Vous êtes une des rares personnes à accorder de l’importance à
« son » livre À la conquête du chaos. Ce livre est une
compilation de textes écrits par d’autres, dont moi-même , et Mélenchon
s’est contenté de faire le liant. Il n’a évidemment jamais lu René Thom ni Gleick.

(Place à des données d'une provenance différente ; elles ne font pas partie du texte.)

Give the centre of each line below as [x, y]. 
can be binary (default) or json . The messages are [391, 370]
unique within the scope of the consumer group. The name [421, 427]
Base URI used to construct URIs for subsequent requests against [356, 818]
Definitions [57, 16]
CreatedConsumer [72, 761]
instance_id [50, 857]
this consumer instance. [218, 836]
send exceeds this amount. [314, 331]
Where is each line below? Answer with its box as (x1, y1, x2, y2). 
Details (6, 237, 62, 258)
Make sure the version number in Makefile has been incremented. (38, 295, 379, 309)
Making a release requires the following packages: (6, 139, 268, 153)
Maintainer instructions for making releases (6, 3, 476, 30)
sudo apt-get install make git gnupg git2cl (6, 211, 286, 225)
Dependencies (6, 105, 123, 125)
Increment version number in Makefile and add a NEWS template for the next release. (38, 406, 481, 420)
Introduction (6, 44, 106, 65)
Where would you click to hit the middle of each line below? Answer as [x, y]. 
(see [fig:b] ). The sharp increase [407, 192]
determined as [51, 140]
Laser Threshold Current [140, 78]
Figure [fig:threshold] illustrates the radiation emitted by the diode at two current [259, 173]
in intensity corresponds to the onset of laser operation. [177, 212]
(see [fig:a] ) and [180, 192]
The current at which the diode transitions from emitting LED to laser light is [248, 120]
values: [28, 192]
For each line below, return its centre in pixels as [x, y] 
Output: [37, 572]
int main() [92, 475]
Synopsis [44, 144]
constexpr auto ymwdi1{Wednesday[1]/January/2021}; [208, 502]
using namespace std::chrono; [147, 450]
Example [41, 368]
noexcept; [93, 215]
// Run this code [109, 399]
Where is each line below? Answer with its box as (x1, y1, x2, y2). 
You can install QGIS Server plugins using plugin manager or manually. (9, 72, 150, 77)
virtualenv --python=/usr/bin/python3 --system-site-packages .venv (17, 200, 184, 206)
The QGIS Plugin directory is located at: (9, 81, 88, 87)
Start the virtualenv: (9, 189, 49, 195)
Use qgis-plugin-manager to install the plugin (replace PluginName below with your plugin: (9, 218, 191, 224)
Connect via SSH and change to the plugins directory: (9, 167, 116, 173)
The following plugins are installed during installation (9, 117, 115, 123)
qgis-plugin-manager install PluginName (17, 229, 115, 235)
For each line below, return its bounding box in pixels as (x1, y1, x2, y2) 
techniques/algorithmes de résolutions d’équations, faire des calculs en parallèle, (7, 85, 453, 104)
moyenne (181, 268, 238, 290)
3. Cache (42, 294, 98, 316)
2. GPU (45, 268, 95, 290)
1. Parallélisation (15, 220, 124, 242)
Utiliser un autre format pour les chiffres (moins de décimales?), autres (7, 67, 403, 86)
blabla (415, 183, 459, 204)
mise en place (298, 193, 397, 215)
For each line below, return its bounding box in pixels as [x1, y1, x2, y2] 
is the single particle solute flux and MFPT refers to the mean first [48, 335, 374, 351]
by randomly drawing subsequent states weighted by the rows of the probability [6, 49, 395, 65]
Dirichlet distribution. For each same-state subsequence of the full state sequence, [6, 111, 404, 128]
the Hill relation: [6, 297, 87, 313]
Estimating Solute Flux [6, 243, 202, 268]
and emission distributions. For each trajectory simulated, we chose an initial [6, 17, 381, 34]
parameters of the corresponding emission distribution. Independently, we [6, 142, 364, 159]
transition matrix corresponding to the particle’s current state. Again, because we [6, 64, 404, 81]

Les équations non intégrables, la sensibilité aux conditions initiales, la
récurrence, il n’a certainement aucune idée de ce que cela peut être. Mais ce
que j’avais écrit sur le sujet, à partir de mes lectures, me permettait de
commencer à mettre en question le déterminisme prédictible qui servait de base
au marxisme. C’est cela qui l’a intéressé et qu’il a repris. Depuis il a changé
de « paradigme » et considère dorénavant que c’est le nombre qui fait
l’histoire… et plus la lutte des classes. Mais, c’est comme pour le climat, la
théorie du chaos et « l’effet papillon » sont remisés au placard.
Mélenchon est un
rhéteur, c’est-à-dire un hâbleur, mais un homme qui a une « libido
dominandi » écrasante. Pour lui, les amis sont comme les idées :
il faut qu’ils servent sinon il en change sans états d’âme. La liste est longue
de ceux qu’il a envoyés au diable dès qu’ils ont manifesté des désaccords. Lors
de notre dernière conversation téléphonique (en 2018), il m’a envoyé
« dans les égouts du Front national »… Où sont passés les Coq, Kuzmanovic, Charlotte
Girard, Manon Le Bretton, Corbières, etc ? Sans oublier Pena-Ruiz, ni Jacques Généreux. J’allais écrire que le seul
maître de Mélenchon est Mitterrand, dont il partage la duplicité, l’habilité démagogique,
l’aptitude à revêtir le manteau idéologique utile au moment donné… et
l’européisme. Mais il en diffère sur un point : il n’a aucun égard pour
l’amitié. Il ne sera pas Mitterrand, mais le Jean-Marie Le Pen de la gauche,
occupant les estrades et les médias, mais restant écarté du pouvoir à jamais.